Subset definition: universal quantifier over which set?

[PeroK]

For the first, we have to consider $x \in \emptyset \Rightarrow x \in \emptyset'$ which can be difficult to swallow, given that there is no such $x$.

Here's why you have to swallow this. Suppose we want to prove, for example, that there is no real $x$ such that $x^2 = -1$.

We might assume such an $x$ exists, reach a contradiction and conclude that no such $x$ exists.

But, wait a minute! If no such $x$ exists, then we effectively chose $x$ initially from the empty set and applied some logic (which is what we don't accept as valid). The logical basis of our proof of the non-existence of such an $x$ by contradiction has been undermined somewhat.
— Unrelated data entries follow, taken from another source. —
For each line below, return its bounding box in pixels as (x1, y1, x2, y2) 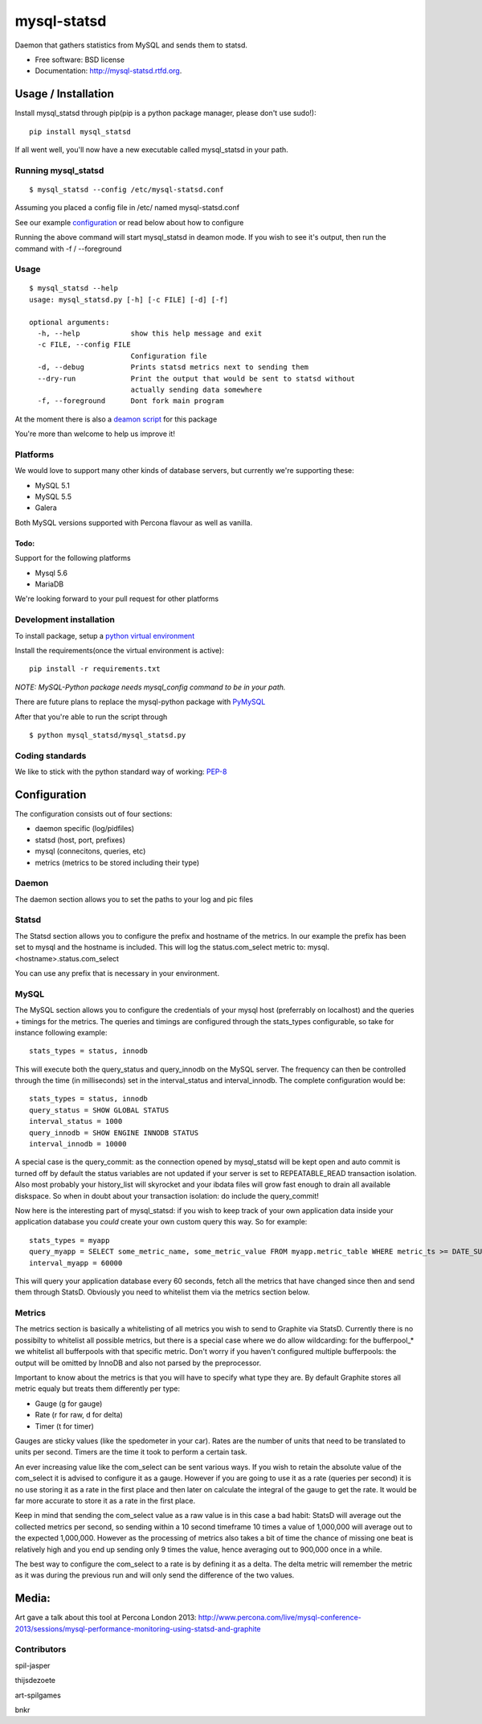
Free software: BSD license (35, 55, 125, 64)
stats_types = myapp (29, 1236, 110, 1245)
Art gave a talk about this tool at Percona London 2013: (14, 1613, 197, 1623)
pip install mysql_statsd (29, 127, 132, 136)
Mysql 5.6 (35, 568, 68, 578)
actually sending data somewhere (130, 385, 263, 394)
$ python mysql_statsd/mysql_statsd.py (29, 730, 186, 739)
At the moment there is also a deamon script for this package (14, 414, 218, 424)
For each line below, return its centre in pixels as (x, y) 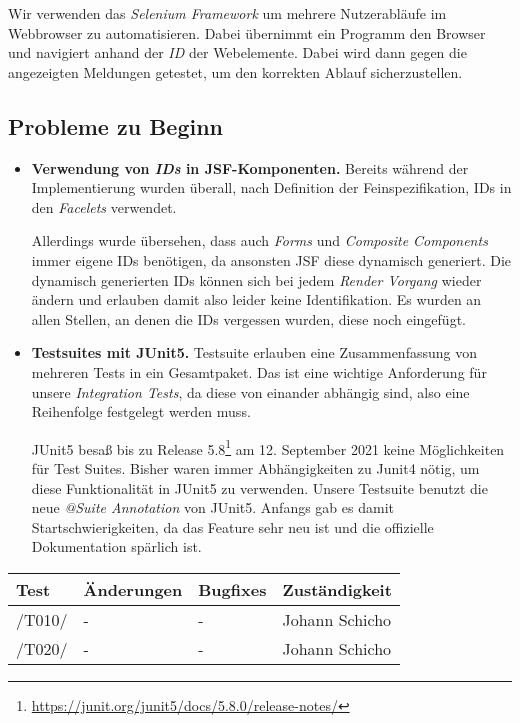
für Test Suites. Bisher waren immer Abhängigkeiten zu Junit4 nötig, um (255, 467)
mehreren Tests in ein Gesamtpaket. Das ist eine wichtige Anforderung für (259, 371)
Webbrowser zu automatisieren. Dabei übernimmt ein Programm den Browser (247, 32)
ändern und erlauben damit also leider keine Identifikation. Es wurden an (256, 299)
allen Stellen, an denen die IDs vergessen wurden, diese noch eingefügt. (248, 318)
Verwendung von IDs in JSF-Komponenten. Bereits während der (250, 167)
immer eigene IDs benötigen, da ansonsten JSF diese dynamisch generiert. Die (271, 259)
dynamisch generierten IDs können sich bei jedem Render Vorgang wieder (256, 279)

That's why, even if $x$ does not exist, we must be able to proceed logically from the assumed properties of $x$. And, thereby, swallow the concept of vacuous logic.

 

[stevendaryl]

In the language of set theory, $\forall x \Phi(x)$ is the primitive operation. Roughly speaking, it means for any set x, $\Phi(x)$ holds. Restricted quantification is a defined concept: $\forall x \in A ~ \Phi(x)$ is considered shorthand for $\forall x (x \in A \Rightarrow \Phi(x))$.
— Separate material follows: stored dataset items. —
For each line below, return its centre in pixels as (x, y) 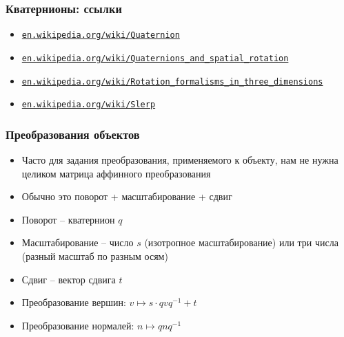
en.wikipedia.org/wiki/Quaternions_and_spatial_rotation (155, 58)
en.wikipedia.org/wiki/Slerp (89, 105)
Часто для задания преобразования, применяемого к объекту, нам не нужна (180, 160)
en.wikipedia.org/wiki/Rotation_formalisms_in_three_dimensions (172, 81)
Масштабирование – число (78, 242)
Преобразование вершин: (74, 302)
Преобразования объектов (73, 134)
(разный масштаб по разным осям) (95, 256)
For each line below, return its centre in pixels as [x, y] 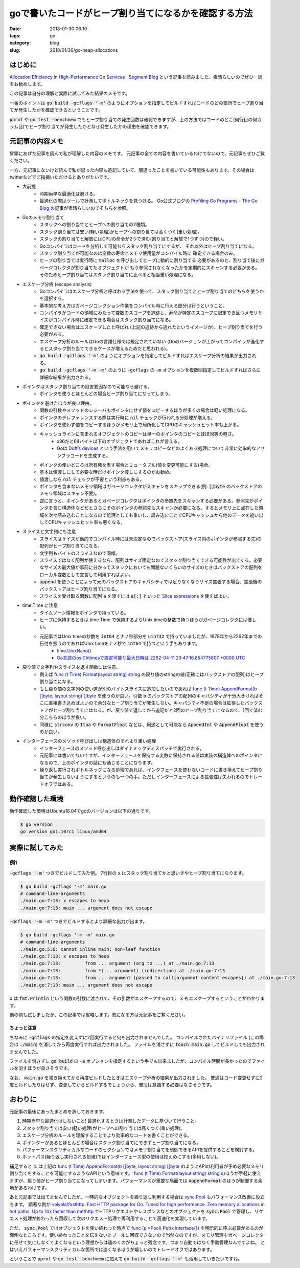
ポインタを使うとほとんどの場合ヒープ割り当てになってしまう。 [106, 393]
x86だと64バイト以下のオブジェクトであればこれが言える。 [120, 441]
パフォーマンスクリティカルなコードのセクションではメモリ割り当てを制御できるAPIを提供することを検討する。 [140, 1149]
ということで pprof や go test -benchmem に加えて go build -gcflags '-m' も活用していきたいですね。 [126, 1259]
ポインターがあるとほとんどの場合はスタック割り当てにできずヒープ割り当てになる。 [112, 1142]
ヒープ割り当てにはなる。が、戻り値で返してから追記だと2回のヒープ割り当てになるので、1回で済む [158, 710]
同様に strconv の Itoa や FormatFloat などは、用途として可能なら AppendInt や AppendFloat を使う [152, 725]
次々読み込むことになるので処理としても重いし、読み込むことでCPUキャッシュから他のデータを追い [154, 515]
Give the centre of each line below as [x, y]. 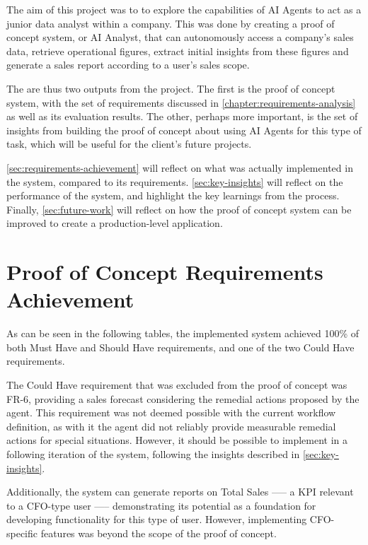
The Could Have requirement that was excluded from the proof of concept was [177, 385]
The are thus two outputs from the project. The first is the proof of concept [171, 88]
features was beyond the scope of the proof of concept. [159, 533]
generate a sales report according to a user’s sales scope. [128, 65]
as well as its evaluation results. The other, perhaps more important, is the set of [182, 116]
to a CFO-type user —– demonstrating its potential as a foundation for [161, 505]
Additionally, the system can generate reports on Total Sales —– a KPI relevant [180, 492]
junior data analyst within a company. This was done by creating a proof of [171, 23]
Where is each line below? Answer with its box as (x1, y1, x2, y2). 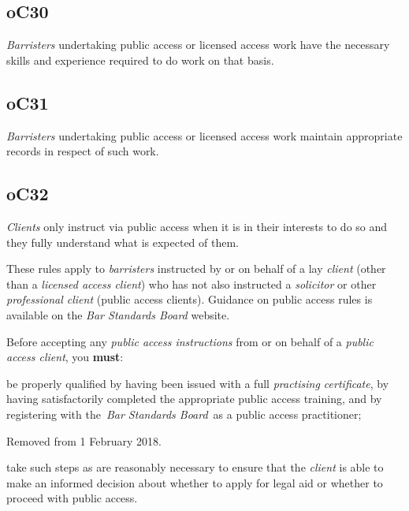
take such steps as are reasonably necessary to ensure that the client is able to (6, 459, 384, 476)
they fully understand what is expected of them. (6, 233, 239, 250)
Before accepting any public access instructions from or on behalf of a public (6, 333, 374, 349)
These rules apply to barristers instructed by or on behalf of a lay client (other (6, 260, 386, 277)
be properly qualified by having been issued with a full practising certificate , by (6, 375, 389, 391)
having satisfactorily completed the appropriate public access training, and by (6, 390, 382, 407)
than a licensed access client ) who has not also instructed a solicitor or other (6, 275, 377, 292)
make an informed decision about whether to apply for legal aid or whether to (6, 474, 383, 490)
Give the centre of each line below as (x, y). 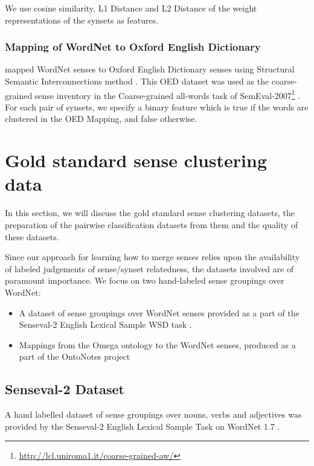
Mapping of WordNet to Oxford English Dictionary (133, 47)
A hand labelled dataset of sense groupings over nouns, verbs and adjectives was (153, 414)
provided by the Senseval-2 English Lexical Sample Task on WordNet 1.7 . (143, 426)
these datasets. (32, 236)
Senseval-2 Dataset (65, 389)
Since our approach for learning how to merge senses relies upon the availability (152, 257)
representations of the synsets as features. (82, 20)
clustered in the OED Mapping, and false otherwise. (101, 119)
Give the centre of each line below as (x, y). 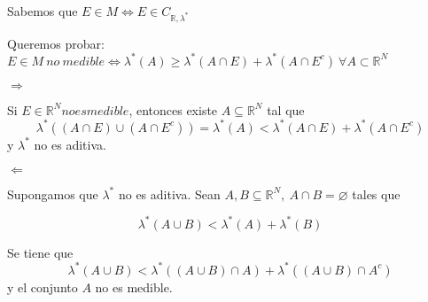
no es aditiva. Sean (169, 194)
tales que (376, 194)
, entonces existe (173, 109)
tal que (286, 109)
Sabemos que (43, 11)
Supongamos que (53, 194)
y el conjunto (43, 287)
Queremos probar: (56, 43)
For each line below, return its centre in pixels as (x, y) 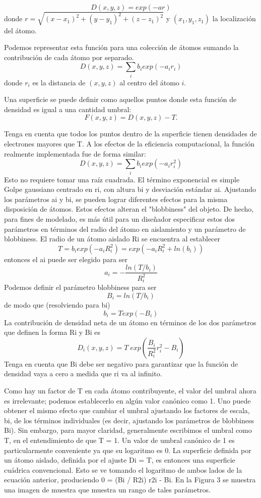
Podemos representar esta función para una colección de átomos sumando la (121, 47)
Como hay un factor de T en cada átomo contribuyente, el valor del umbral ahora (130, 390)
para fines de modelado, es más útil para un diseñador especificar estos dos (120, 218)
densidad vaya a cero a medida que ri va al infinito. (83, 373)
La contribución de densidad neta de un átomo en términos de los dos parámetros (130, 322)
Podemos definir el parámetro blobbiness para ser (80, 287)
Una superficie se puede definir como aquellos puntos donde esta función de (120, 99)
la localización (234, 18)

So there is no implied universal set that is being quantified over.

The issue about $x \in \emptyset \Rightarrow x \in \emptyset'$ is not specific to set theory. It's just the usual interpretation of $\Rightarrow$:
$$(\text{True} \Rightarrow \text{True}) ~ \text{is True}$$
$$(\text{False} \Rightarrow \text{True}) ~ \text{is True}$$
$$(\text{False} \Rightarrow \text{False}) ~ \text{is True}$$
$$(\text{True} \Rightarrow \text{False}) ~ \text{is False}$$

 

[SSequence]

In the language of set theory, $\forall x \Phi(x)$ is the primitive operation. Roughly speaking, it means for any set x, $\Phi(x)$ holds. Restricted quantification is a defined concept: $\forall x \in A ~ \Phi(x)$ is considered shorthand for $\forall x (x \in A \Rightarrow \Phi(x))$.

Regarding this, there is one related point/question that I had in mind for some time (relation to translation of "ordinary mathematical statements" to "sets only").
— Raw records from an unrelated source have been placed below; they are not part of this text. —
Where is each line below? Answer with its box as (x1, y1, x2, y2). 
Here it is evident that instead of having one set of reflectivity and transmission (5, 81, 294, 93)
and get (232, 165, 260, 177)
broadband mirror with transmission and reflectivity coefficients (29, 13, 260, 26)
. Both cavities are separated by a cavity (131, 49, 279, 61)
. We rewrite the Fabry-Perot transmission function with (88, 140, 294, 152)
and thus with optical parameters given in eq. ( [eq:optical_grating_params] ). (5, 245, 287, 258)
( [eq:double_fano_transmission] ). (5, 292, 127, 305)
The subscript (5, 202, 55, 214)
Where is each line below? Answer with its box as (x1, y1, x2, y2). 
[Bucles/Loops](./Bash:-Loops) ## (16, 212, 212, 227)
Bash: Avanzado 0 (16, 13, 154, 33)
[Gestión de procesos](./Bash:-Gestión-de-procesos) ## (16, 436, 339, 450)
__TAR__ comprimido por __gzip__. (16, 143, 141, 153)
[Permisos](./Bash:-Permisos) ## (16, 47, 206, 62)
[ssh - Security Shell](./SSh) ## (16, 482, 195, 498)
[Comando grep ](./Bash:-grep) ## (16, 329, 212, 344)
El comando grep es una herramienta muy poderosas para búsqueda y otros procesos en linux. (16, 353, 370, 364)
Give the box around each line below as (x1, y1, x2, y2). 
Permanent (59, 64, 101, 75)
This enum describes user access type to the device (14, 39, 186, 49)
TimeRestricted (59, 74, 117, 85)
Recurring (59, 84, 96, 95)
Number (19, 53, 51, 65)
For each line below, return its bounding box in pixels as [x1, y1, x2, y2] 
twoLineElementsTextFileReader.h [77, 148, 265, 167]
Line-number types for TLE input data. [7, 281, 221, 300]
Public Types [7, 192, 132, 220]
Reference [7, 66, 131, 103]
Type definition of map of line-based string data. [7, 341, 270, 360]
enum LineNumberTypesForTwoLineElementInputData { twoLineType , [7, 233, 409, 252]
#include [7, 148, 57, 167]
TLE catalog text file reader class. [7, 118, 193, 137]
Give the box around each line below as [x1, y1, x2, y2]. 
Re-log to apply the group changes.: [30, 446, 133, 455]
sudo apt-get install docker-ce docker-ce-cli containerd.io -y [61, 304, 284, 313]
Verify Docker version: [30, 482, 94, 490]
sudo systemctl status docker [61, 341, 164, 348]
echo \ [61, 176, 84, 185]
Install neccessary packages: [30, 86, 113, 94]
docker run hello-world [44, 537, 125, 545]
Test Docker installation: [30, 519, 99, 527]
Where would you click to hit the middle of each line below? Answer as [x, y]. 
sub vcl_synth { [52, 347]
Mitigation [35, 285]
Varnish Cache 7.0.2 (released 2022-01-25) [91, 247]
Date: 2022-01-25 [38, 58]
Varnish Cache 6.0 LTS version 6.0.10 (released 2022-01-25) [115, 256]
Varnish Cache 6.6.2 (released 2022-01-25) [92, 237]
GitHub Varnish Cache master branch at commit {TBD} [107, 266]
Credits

Very briefly it goes like this:
Suppose we want to re-convert a statement of form:
$\forall x \in \mathbb{R} \, [\, P(x) ]$
to sets only. I think we would go like:
$\forall x [ x \in \mathbb{R} \rightarrow P(x) ]$

=============================================

It seems that such translations (like above) would be good when we are dealing with "collections" which are sets. However, it seems, I think, that in general math one has to deal with "collections" which are not sets [collections too big to be sets]. So consider such a collection $G$. We might write:
$\forall x \in G \, [ \, P(x) ]$

But since the "collection" of objects $G$ is not a set, the primitive translation can't be like the above case for $\mathbb{R}$. Here is how I "think" we might proceed. Make a formula like $Q(x)$ [one free variable] such that $Q(a)$ is true iff the set $a$ is in collection $G$.
Then write:
$\forall x [x \in G \rightarrow P(x) ]$
$\forall x [ Q(x) \rightarrow P(x) ]$

(The $x \in G$ above is meant to be informal)

=============================================

It feels reasonable to some extent. However, is there something else here that one needs to keep in mind? Or perhaps other typical examples or issues that occur in re-translation?

 

[stevendaryl]

Regarding this, there is one related point/question that I had in mind for some time (relation to translation of "ordinary mathematical statements" to "sets only").

Very briefly it goes like this:
Suppose we want to re-convert a statement of form:
$\forall x \in \mathbb{R} \, [\, P(x) ]$
to sets only. I think we would go like:
$\forall x [ x \in \mathbb{R} \rightarrow P(x) ]$

=============================================

It seems that such translations (like above) would be good when we are dealing with "collections" which are sets. However, it seems, I think, that in general math one has to deal with "collections" which are not sets [collections too big to be sets]. So consider such a collection $G$. We might write:
$\forall x \in G \, [ \, P(x) ]$

But since the "collection" of objects $G$ is not a set, the primitive translation can't be like the above case for $\mathbb{R}$. Here is how I "think" we might proceed. Make a formula like $Q(x)$ [one free variable] such that $Q(a)$ is true iff the set $a$ is in collection $G$.
Then write:
$\forall x [x \in G \rightarrow P(x) ]$
$\forall x [ Q(x) \rightarrow P(x) ]$

(The $x \in G$ above is meant to be informal)

=============================================

It feels reasonable to some extent. However, is there something else here that one needs to keep in mind? Or perhaps other typical examples or issues that occur in re-translation?

You're absolutely right. If $G$ is a definable collection--definable via a formula in set theory--then you can use that formula to express quantification over all of $G$. Quantification over the elements of a set is just a special case.